What to Graph: An MRTG Manifesto
Graph everythingIt's important to make the distinction between trending and alerting, which both fall under the "monitoring" genre. Alerting is getting an email, a page, or a phone call when something goes wrong. Trending is the act of collecting statistics when things are going right or wrong, and presenting that data.
Trending is what we're concerned with here, and my trending tool of choice is the venerable open source project MRTG. Many of you have probably used MRTG in one form or another, either having set it up yourself, or at least viewing the graphs someone else had setup.
With alerting, it's very easy and extremely detrimental to go overboard. Too many false alarms, and your pager becomes your worst nightmare. It also becomes ineffective, as superfluous alerts leads to the "cry wolf" syndrome.
With trending, that isn't the case as you can never over-trend. The more data you collect, the better off you are. The time expenditure and hardware resources required are minimal, the cost for the software is nothing, and the hardware resources are minimal.
Being responsible for a load balancer is a tough gig. Everyone blames the load balancer. It's not that things don't go wrong with the load balancer; they're complex devices and there's many things that can go wrong, code and configuration related. But whether or not it's the load balancers fault, they get blamed. So much so, that I've written an entire article about it on the O'Reilly sysadmin site entitled "It's Always The Load Balancer".
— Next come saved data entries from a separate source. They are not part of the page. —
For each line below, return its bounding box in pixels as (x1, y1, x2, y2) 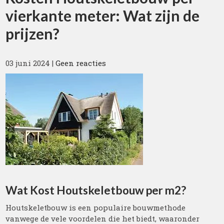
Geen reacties (55, 58, 106, 68)
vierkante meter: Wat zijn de (5, 6, 200, 24)
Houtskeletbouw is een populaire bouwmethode (5, 202, 186, 212)
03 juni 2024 (5, 58, 50, 68)
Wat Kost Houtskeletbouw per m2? (5, 183, 186, 197)
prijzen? (5, 24, 60, 42)
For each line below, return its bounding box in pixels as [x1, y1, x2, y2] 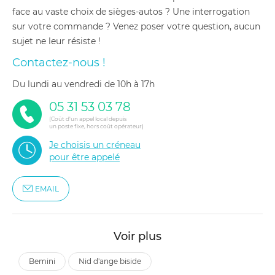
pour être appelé [49, 152, 120, 163]
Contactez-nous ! [12, 56, 106, 69]
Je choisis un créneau [49, 139, 141, 150]
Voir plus [114, 230, 161, 243]
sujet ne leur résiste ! [12, 36, 101, 47]
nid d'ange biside [85, 257, 141, 266]
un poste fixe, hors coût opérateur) [49, 123, 144, 130]
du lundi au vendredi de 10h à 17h [20, 79, 155, 90]
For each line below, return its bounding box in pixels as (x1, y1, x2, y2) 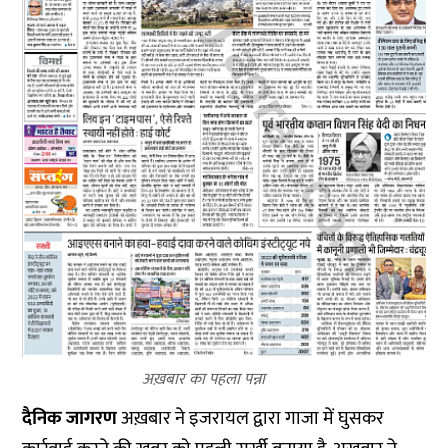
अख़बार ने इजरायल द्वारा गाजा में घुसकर (117, 403, 385, 435)
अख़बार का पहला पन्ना (142, 366, 266, 394)
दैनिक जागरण (22, 403, 118, 435)
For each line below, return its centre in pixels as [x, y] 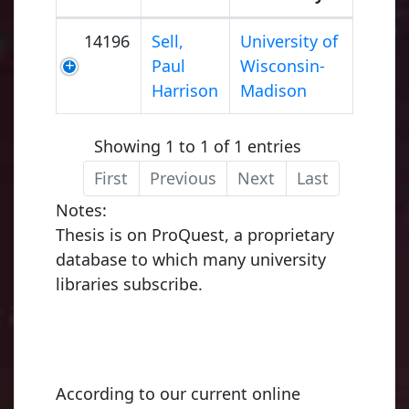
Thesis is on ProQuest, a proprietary [195, 234]
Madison [274, 91]
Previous [183, 178]
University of [289, 42]
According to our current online [178, 393]
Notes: [81, 210]
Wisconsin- [283, 66]
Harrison [185, 91]
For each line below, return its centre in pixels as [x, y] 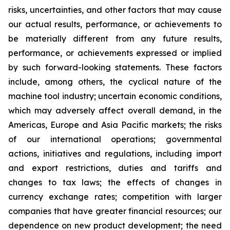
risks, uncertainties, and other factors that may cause [115, 10]
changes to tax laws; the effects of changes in [115, 182]
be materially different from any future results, [115, 39]
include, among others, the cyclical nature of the [115, 82]
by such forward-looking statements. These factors [115, 67]
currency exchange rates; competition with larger [115, 197]
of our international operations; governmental [115, 139]
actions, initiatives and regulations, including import [115, 154]
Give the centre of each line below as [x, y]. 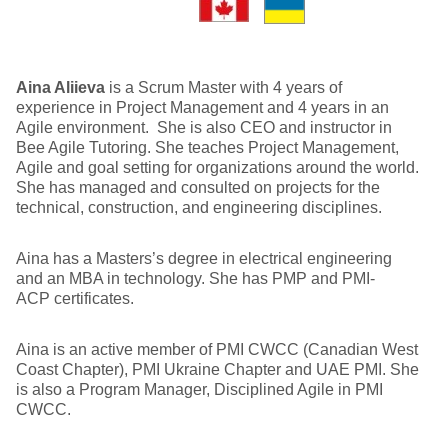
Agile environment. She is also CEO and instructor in [204, 127]
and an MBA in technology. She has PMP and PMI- [195, 278]
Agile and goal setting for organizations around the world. [217, 167]
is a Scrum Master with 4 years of [223, 87]
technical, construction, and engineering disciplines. [199, 207]
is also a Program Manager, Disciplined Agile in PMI [199, 389]
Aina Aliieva [60, 87]
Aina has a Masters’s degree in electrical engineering [204, 258]
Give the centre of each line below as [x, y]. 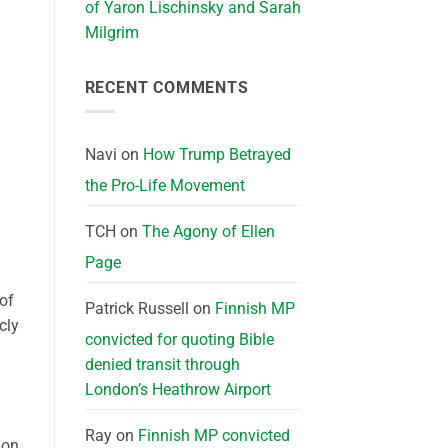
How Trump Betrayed [216, 155]
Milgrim [111, 32]
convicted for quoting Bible [179, 340]
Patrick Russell [136, 309]
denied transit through [162, 365]
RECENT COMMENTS [166, 87]
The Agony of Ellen [208, 232]
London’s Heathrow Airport [177, 390]
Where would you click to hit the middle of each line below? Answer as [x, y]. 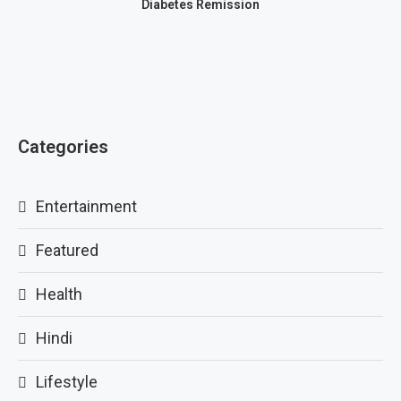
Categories [63, 147]
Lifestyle [67, 382]
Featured [67, 250]
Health [59, 294]
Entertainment [86, 206]
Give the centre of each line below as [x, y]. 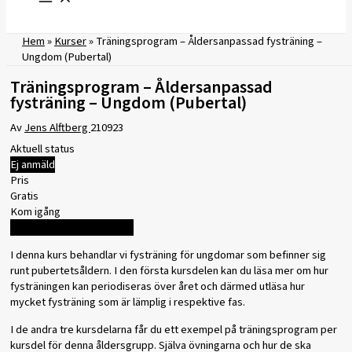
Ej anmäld [33, 165]
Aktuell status [42, 149]
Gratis [24, 196]
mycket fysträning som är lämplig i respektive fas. [128, 302]
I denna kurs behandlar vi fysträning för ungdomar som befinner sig [168, 255]
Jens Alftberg [57, 128]
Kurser [70, 42]
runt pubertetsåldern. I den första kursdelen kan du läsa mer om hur [169, 271]
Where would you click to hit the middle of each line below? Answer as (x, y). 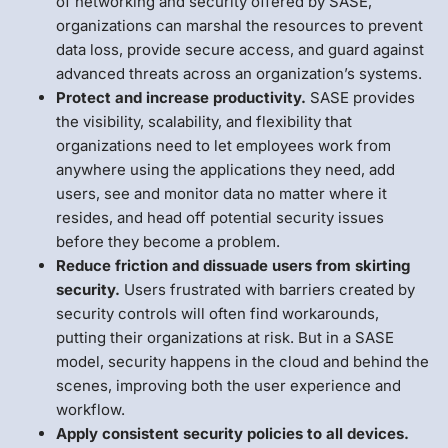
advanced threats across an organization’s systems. (239, 73)
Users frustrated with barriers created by (267, 289)
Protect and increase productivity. (181, 97)
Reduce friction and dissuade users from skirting (233, 265)
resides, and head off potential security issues (220, 217)
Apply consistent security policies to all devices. (232, 433)
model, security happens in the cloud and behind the (242, 361)
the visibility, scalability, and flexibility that (204, 121)
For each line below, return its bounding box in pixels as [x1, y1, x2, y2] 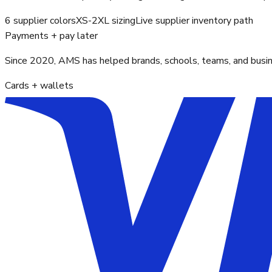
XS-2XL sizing [76, 14, 135, 28]
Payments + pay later [5, 29, 98, 43]
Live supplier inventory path [135, 14, 253, 28]
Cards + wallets [5, 79, 73, 93]
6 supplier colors [5, 14, 76, 28]
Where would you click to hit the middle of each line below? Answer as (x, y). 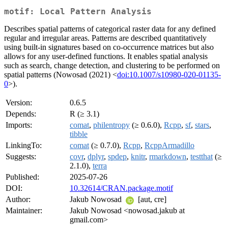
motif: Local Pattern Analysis (78, 12)
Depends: (21, 114)
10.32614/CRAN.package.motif (121, 188)
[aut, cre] (151, 199)
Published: (22, 177)
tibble (79, 134)
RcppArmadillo (169, 146)
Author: (18, 199)
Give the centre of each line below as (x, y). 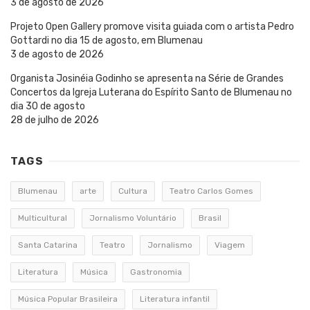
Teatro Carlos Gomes (211, 191)
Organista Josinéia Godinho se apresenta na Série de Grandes (147, 78)
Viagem (230, 245)
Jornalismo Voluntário (133, 218)
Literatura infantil (175, 299)
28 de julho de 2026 (55, 120)
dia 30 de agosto (48, 106)
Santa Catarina (48, 245)
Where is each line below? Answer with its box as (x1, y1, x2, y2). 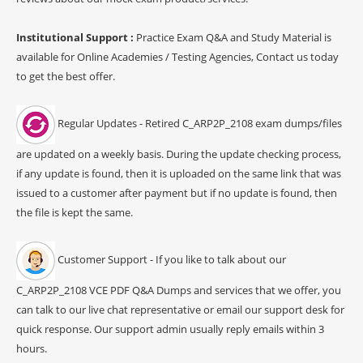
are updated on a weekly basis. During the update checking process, (16, 146, 341, 161)
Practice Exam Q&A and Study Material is (136, 29, 331, 45)
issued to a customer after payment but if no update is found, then (16, 185, 337, 200)
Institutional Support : (16, 29, 136, 45)
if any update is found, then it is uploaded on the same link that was (16, 165, 341, 181)
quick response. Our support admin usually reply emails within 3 (16, 321, 324, 336)
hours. (16, 340, 47, 356)
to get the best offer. (16, 68, 115, 83)
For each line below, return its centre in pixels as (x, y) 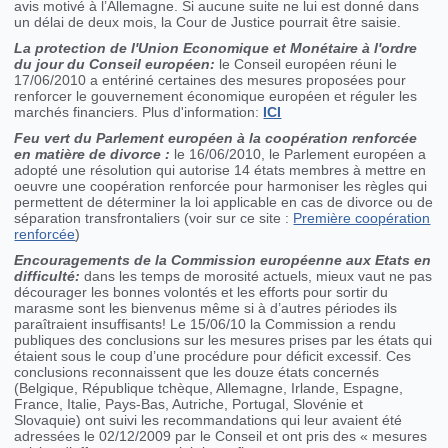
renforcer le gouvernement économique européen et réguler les (216, 96)
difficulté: (47, 276)
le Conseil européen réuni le (308, 64)
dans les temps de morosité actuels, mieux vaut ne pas (256, 276)
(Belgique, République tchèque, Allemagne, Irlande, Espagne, (209, 388)
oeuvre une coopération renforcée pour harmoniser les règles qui (221, 186)
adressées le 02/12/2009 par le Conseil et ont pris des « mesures (221, 436)
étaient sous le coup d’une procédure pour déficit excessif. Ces (213, 356)
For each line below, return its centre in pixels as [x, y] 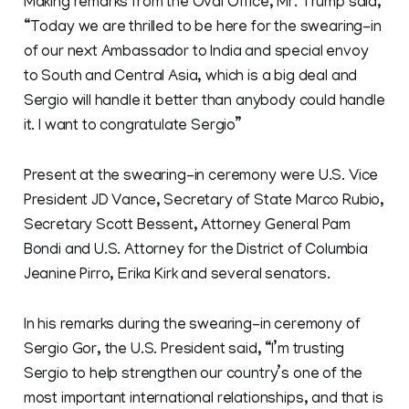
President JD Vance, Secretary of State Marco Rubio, [204, 202]
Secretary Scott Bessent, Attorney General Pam [187, 227]
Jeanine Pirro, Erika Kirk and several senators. [177, 276]
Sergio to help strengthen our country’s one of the [193, 376]
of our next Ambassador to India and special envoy [196, 53]
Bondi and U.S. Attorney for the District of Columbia [195, 252]
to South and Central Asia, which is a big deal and [190, 78]
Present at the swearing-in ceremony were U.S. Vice [201, 178]
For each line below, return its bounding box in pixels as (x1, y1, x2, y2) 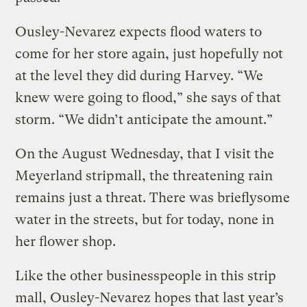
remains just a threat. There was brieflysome (15, 190, 291, 206)
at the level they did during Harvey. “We (15, 68, 264, 84)
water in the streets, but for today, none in (15, 212, 275, 228)
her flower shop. (15, 234, 116, 250)
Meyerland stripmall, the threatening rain (15, 168, 273, 184)
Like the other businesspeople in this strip (15, 268, 277, 284)
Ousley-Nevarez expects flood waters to (15, 24, 262, 40)
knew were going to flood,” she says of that (15, 90, 282, 106)
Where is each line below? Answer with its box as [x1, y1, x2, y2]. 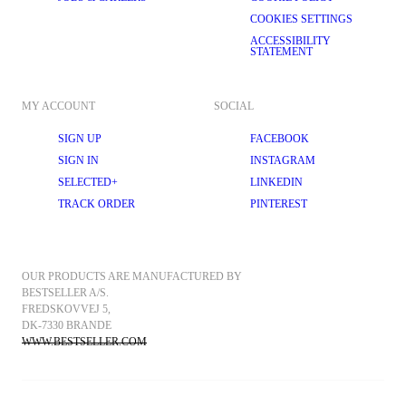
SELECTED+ [58, 176, 118, 188]
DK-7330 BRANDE [22, 319, 111, 332]
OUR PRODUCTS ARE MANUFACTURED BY [22, 270, 245, 283]
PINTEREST [250, 198, 307, 210]
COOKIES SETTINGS [250, 13, 353, 25]
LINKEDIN [250, 176, 303, 188]
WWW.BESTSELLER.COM [22, 335, 147, 348]
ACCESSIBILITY [250, 34, 331, 47]
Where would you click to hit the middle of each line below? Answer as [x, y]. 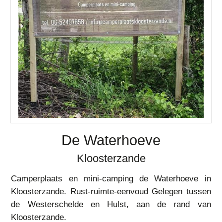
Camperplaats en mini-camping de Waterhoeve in [111, 179]
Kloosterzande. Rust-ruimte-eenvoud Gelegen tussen [111, 192]
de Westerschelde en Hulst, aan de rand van [111, 204]
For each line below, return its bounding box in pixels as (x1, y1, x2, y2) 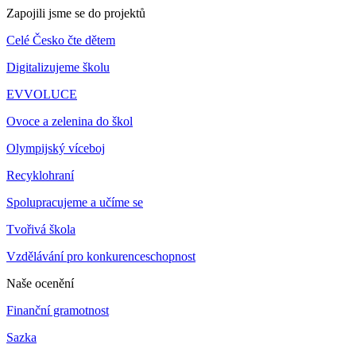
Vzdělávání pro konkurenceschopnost (6, 249, 195, 263)
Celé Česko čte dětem (6, 33, 115, 47)
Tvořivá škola (6, 222, 75, 236)
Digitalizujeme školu (6, 60, 110, 74)
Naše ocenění (6, 276, 74, 290)
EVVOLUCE (6, 87, 77, 101)
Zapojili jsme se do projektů (6, 6, 145, 20)
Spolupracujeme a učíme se (6, 195, 143, 209)
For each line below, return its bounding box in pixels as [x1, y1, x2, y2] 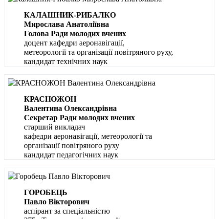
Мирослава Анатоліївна [24, 20, 109, 29]
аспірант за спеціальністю [24, 207, 110, 216]
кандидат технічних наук [24, 57, 108, 66]
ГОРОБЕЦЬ [24, 188, 67, 197]
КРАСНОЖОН [24, 95, 76, 104]
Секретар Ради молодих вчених [24, 113, 135, 122]
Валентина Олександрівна [24, 104, 117, 113]
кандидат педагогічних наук [24, 151, 118, 159]
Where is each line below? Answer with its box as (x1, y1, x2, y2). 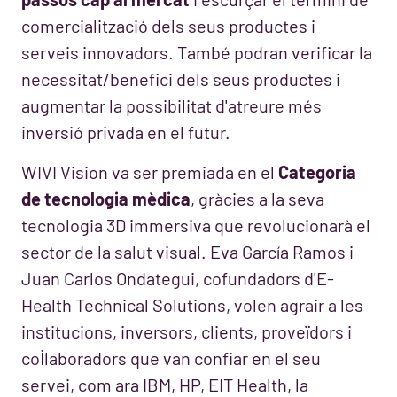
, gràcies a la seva (191, 187, 324, 209)
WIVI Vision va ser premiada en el (21, 160, 278, 183)
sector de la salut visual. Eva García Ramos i (21, 240, 354, 262)
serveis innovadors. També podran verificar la (21, 42, 372, 64)
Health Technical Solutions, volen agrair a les (21, 293, 363, 315)
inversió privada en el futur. (21, 121, 230, 144)
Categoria (278, 160, 356, 183)
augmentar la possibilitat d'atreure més (21, 95, 322, 117)
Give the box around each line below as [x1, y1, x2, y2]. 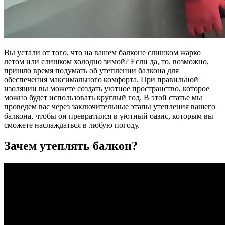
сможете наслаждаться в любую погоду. [4, 120, 140, 129]
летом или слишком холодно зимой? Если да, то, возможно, [4, 57, 209, 66]
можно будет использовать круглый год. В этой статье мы [4, 93, 202, 102]
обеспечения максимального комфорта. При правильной [4, 75, 198, 84]
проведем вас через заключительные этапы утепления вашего [4, 102, 215, 111]
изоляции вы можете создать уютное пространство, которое [4, 84, 209, 93]
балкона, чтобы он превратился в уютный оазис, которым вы [4, 111, 213, 120]
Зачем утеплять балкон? [4, 139, 138, 153]
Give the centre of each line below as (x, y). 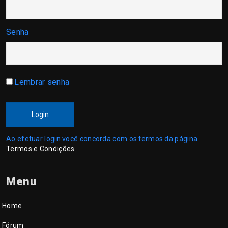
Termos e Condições (40, 149)
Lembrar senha (42, 82)
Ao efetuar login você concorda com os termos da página (102, 139)
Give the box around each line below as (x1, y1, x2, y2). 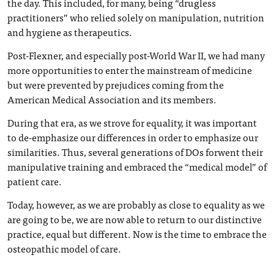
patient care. (7, 173, 62, 189)
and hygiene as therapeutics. (7, 24, 132, 40)
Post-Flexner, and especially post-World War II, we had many (7, 47, 265, 63)
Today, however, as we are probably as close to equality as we (7, 196, 265, 212)
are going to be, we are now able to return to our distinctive (7, 211, 262, 227)
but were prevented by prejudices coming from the (7, 76, 224, 92)
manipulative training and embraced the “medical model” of (7, 158, 267, 174)
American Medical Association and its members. (7, 91, 217, 107)
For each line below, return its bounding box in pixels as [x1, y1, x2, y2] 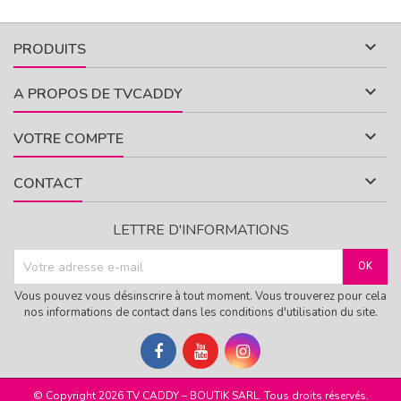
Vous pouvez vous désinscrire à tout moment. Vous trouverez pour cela [14, 288, 387, 305]
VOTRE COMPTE [13, 129, 124, 149]
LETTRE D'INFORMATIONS [112, 220, 289, 241]
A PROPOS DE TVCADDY [13, 84, 183, 105]
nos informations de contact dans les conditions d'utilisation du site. [23, 304, 378, 321]
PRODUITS [13, 39, 86, 60]
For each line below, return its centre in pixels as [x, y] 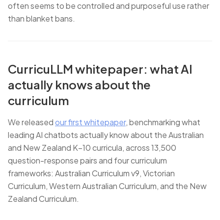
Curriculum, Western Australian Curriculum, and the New [107, 186]
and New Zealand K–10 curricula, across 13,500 [92, 148]
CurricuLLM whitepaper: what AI [100, 69]
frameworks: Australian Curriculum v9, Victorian [91, 173]
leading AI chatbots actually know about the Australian [106, 135]
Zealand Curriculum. [43, 199]
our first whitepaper [90, 122]
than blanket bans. [41, 18]
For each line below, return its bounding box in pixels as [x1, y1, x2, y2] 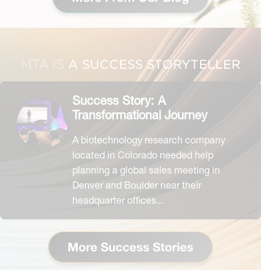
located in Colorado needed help [72, 148, 213, 160]
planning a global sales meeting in [72, 163, 220, 175]
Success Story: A [72, 93, 166, 107]
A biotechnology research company [72, 133, 225, 145]
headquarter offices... [72, 193, 163, 206]
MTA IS [20, 57, 64, 71]
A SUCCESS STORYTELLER [64, 56, 240, 71]
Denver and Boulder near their [72, 178, 201, 190]
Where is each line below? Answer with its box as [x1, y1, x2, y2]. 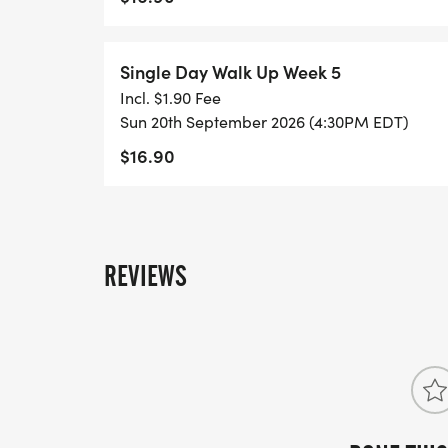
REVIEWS [104, 259, 187, 293]
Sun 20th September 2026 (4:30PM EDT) [120, 111, 409, 132]
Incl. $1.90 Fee [120, 87, 221, 108]
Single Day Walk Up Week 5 [120, 59, 341, 84]
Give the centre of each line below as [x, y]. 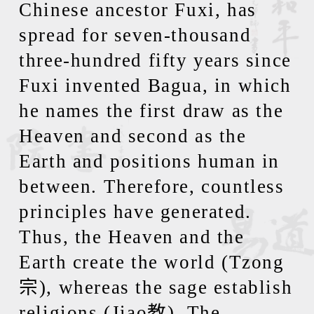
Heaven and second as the [133, 136]
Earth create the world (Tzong [152, 262]
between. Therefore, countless [152, 186]
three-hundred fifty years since [155, 60]
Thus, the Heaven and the [132, 237]
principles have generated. [135, 212]
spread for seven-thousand [135, 35]
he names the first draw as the [151, 111]
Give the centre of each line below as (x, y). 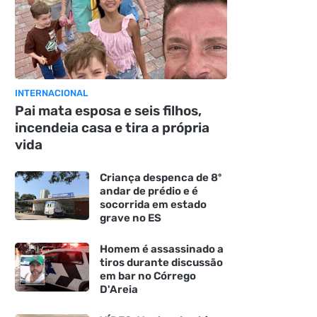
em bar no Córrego (148, 276)
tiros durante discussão (161, 262)
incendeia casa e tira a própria (112, 127)
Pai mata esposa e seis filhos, (108, 110)
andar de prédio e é (149, 191)
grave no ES (130, 218)
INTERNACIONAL (51, 93)
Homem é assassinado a (161, 249)
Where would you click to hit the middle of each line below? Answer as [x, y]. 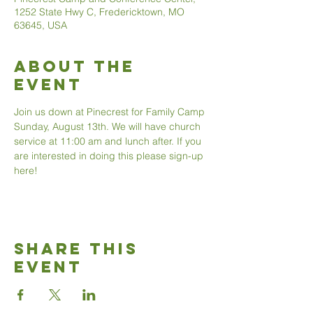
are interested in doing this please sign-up [110, 156]
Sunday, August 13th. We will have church [109, 126]
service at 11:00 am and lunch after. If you [109, 141]
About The [74, 66]
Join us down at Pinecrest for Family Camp [111, 112]
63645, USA [41, 25]
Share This [76, 249]
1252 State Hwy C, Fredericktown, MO [99, 12]
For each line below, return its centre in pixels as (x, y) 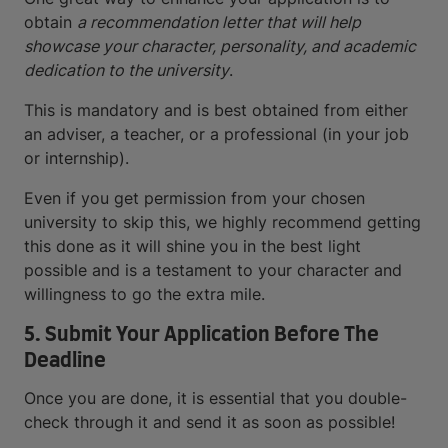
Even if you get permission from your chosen (194, 197)
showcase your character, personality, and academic (220, 45)
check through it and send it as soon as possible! (209, 421)
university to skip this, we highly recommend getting (222, 221)
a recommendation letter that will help (219, 21)
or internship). (76, 157)
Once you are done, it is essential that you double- (215, 397)
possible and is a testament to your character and (213, 269)
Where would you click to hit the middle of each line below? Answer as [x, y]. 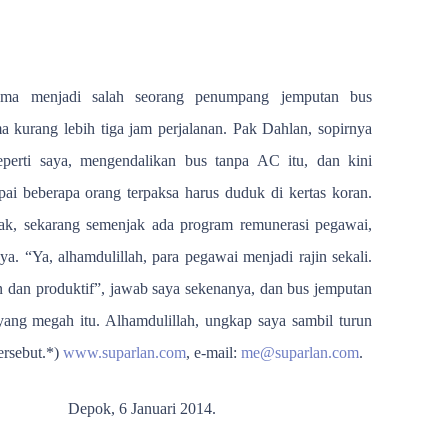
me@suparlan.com [300, 352]
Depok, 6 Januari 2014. [142, 408]
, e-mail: [213, 352]
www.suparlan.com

When things go bad and they come looking for the load balancer admin (and they will come), you'd better be armed with the most information you can get your hands on. You'd better be able to back up your assertion that it's not the load balancer, or you'd better be able to figure out what is wrong with the load balancer.
Obviously, this is where MRTG comes in.
MRTG provides information on not only what is happening now, but what's happened in the past 36 hours, the past week, the past month, and even the past year. It is a highly effective trouble-shooting tool, as indispensable as "top" is in Unix systems, or network sniffers are to network admins. MRTG is the premier tool for this trending. Not only is it open source, flexible, and free, but there is no commercial tool that even compares.
I started this site several years ago because I wanted to share the lessons I learned on the value of trending metrics for load balancers. On many, many occasions having trending data has saved my ass. I hope you find the information on this site useful, and I hope you find MRTG as useful as I do.